**Problem to solve**
Give back exactly the line that contains "für die Bilder" and all the lines after it in the records below, to the very last, with no other output.

◇ ◇ ◇

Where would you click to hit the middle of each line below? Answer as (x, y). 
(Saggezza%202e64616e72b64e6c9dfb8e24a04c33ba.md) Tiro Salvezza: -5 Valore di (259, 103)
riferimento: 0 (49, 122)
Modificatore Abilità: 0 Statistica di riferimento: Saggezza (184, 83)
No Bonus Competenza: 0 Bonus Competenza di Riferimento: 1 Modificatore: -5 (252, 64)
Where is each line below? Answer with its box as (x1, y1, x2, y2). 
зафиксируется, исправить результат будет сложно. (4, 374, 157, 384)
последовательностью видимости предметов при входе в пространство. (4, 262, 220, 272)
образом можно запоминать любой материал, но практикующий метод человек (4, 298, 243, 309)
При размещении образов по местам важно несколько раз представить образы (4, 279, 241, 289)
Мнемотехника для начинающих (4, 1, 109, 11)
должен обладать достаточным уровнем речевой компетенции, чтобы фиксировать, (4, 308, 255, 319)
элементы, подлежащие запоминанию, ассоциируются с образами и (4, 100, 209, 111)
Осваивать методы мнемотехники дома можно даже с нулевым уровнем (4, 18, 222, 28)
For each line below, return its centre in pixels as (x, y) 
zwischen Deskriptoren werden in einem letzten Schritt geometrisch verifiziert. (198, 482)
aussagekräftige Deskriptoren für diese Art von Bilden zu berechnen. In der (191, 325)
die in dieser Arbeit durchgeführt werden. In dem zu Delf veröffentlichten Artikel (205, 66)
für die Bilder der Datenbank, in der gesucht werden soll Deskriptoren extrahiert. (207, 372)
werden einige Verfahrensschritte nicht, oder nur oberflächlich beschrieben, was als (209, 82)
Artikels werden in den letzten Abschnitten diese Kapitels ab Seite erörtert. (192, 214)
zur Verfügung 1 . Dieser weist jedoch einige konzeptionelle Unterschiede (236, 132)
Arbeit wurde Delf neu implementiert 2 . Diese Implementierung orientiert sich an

◇ ◇ ◇

**Your solution**
für die Bilder der Datenbank, in der gesucht werden soll Deskriptoren extrahiert. (207, 372)
werden einige Verfahrensschritte nicht, oder nur oberflächlich beschrieben, was als (209, 82)
Artikels werden in den letzten Abschnitten diese Kapitels ab Seite erörtert. (192, 214)
zur Verfügung 1 . Dieser weist jedoch einige konzeptionelle Unterschiede (236, 132)
Arbeit wurde Delf neu implementiert 2 . Diese Implementierung orientiert sich an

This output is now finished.